Required work →
Every record below must be returned word for word, with the pictures left out.

Top of Information supplied

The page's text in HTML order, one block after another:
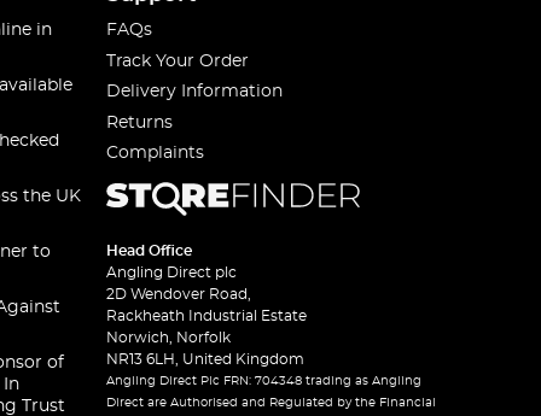
in
the UK
to
of
In
Trust
FAQs
Track Your Order
Delivery Information
Returns
Complaints
Head Office
Angling Direct plc
2D Wendover Road,
Rackheath Industrial Estate
Norwich, Norfolk
NR13 6LH, United Kingdom
Angling Direct Plc FRN: 704348 trading as Angling
Direct are Authorised and Regulated by the Financial
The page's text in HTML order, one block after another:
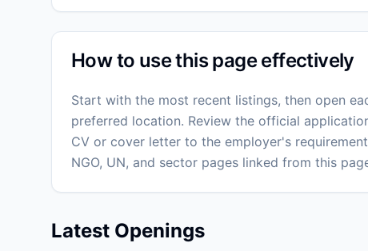
How to use this page effectively
Start with the most recent listings, then open
preferred location. Review the official
CV or cover letter to the employer's
NGO, UN, and sector pages linked from this
Latest Openings
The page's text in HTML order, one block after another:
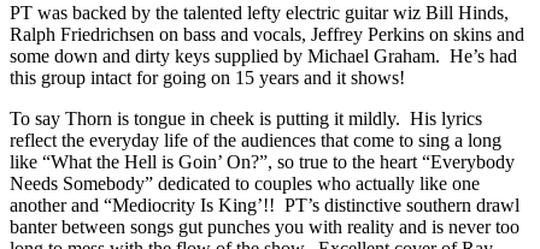
PT was backed by the talented lefty electric guitar wiz Bill Hinds,
Ralph Friedrichsen on bass and vocals, Jeffrey Perkins on skins and
some down and dirty keys supplied by Michael Graham. He’s had
this group intact for going on 15 years and it shows!
To say Thorn is tongue in cheek is putting it mildly. His lyrics
reflect the everyday life of the audiences that come to sing a long
like “What the Hell is Goin’ On?”, so true to the heart “Everybody
Needs Somebody” dedicated to couples who actually like one
another and “Mediocrity Is King’!! PT’s distinctive southern drawl
banter between songs gut punches you with reality and is never too
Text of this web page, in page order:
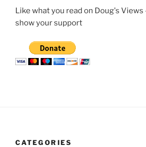
Like what you read on Doug's
show your support
CATEGORIES

Bottom of Information supplied

Answer box →
The page's text in HTML order, one block after another:
in
the UK
to
of
In
Trust
FAQs
Track Your Order
Delivery Information
Returns
Complaints
Head Office
Angling Direct plc
2D Wendover Road,
Rackheath Industrial Estate
Norwich, Norfolk
NR13 6LH, United Kingdom
Angling Direct Plc FRN: 704348 trading as Angling
Direct are Authorised and Regulated by the Financial
The page's text in HTML order, one block after another:
How to use this page effectively
Start with the most recent listings, then open
preferred location. Review the official
CV or cover letter to the employer's
NGO, UN, and sector pages linked from this
Latest Openings
The page's text in HTML order, one block after another:
PT was backed by the talented lefty electric guitar wiz Bill Hinds,
Ralph Friedrichsen on bass and vocals, Jeffrey Perkins on skins and
some down and dirty keys supplied by Michael Graham. He’s had
this group intact for going on 15 years and it shows!
To say Thorn is tongue in cheek is putting it mildly. His lyrics
reflect the everyday life of the audiences that come to sing a long
like “What the Hell is Goin’ On?”, so true to the heart “Everybody
Needs Somebody” dedicated to couples who actually like one
another and “Mediocrity Is King’!! PT’s distinctive southern drawl
banter between songs gut punches you with reality and is never too
Text of this web page, in page order:
Like what you read on Doug's
show your support
CATEGORIES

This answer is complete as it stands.